In a article by Li et al (2017), the authors describe using prior topic words as input for the LDA. They manually choose 4 topics and the main words associated/belong to these topics. For these words they set the default value to a high number for the associated topic and 0 for the other topics. All other words (not manually selected for a topic) are given equal values for all topics (1). This matrix of values is used as input for the LDA.
My question
How can I create a similar analysis with the LatentDirichletAllocation module from Scikit-Learn using a customized default values matrix (prior topics words) as input?

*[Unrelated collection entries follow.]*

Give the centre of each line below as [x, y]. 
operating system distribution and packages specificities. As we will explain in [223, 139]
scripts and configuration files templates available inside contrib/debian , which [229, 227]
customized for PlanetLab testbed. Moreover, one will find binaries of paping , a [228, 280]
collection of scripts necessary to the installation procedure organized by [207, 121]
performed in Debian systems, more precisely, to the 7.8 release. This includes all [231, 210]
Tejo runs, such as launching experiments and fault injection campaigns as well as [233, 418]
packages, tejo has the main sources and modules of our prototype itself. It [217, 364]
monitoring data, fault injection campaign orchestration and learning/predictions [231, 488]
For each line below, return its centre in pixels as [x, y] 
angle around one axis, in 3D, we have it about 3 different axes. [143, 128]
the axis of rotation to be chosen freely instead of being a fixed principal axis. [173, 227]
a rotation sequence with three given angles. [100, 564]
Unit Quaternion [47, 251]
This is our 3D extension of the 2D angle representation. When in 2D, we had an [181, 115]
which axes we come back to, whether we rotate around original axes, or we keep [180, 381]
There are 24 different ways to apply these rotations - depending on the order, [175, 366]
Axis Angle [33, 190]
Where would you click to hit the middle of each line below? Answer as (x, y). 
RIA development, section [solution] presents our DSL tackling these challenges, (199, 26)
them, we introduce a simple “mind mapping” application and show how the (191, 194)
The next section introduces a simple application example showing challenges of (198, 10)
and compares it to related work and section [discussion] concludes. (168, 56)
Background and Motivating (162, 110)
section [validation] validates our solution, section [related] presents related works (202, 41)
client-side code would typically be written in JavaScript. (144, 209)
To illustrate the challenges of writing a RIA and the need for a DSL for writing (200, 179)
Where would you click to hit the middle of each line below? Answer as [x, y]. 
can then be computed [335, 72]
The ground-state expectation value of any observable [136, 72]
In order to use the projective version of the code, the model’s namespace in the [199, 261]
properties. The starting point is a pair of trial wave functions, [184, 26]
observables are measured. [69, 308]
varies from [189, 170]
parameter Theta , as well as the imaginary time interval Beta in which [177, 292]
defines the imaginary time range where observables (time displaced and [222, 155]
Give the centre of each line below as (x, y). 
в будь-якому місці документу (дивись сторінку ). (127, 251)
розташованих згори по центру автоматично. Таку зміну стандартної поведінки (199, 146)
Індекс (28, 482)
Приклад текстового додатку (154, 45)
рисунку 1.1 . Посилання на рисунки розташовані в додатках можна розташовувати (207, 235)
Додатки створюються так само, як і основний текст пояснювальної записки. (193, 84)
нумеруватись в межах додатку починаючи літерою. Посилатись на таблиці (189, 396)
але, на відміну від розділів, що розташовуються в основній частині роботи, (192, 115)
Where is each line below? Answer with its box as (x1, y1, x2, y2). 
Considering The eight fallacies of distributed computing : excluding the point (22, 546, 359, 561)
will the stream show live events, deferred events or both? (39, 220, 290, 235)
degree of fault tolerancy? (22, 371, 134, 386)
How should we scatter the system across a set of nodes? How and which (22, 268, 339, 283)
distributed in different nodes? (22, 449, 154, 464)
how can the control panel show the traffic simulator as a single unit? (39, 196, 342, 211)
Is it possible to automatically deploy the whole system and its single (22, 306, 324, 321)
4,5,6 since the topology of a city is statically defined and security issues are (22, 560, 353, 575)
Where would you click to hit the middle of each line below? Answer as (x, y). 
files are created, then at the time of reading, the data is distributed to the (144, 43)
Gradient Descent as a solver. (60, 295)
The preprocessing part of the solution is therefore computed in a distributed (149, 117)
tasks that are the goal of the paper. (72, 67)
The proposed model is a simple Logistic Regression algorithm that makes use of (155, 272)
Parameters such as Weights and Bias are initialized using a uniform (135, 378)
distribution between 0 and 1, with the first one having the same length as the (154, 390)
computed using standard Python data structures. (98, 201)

(I know there's a topic_word_prior
parameter, but it only takes one float instead of a matrix with different 'default values'.)
EDIT
Solution
Using @Anis' help, I created a subclass of the original module, and edited the function that sets the starting values matrix. For all prior topic words you wish to give as input, it transforms the components_
matrix by multiplying the values with the topic values of that (prior) word.
This is the code:
# List with prior topic words as tuples
# (word index, [topic values])
prior_topic_words = []
# Example (word at index 3000 belongs to topic with index 0)
prior_topic_words.append(
(3000, [(np.finfo(np.float64).max/4),0.,0.,0.,0.])
)
# Custom subclass for PTW-guided LDA
from sklearn.utils import check_random_state
from sklearn.decomposition._online_lda import _dirichlet_expectation_2d
class PTWGuidedLatentDirichletAllocation(LatentDirichletAllocation):
def __init__(self, n_components=10, doc_topic_prior=None, topic_word_prior=None, learning_method=’batch’, learning_decay=0.7, learning_offset=10.0, max_iter=10, batch_size=128, evaluate_every=-1, total_samples=1000000.0, perp_tol=0.1, mean_change_tol=0.001, max_doc_update_iter=100, n_jobs=None, verbose=0, random_state=None, n_topics=None, ptws=None):
super(PTWGuidedLatentDirichletAllocation, self).__init__(n_components, doc_topic_prior, topic_word_prior, learning_method, learning_decay, learning_offset, max_iter, batch_size, evaluate_every, total_samples, perp_tol, mean_change_tol, max_doc_update_iter, n_jobs, verbose, random_state, n_topics)
self.ptws = ptws
def _init_latent_vars(self, n_features):
"""Initialize latent variables."""
self.random_state_ = check_random_state(self.random_state)
self.n_batch_iter_ = 1
self.n_iter_ = 0
if self.doc_topic_prior is None:
self.doc_topic_prior_ = 1. / self.n_topics
else:
self.doc_topic_prior_ = self.doc_topic_prior
if self.topic_word_prior is None:
self.topic_word_prior_ = 1. / self.n_topics
else:
self.topic_word_prior_ = self.topic_word_prior
init_gamma = 100.
init_var = 1. / init_gamma
# In the literature, this is called `lambda`
self.components_ = self.random_state_.gamma(
init_gamma, init_var, (self.n_topics, n_features))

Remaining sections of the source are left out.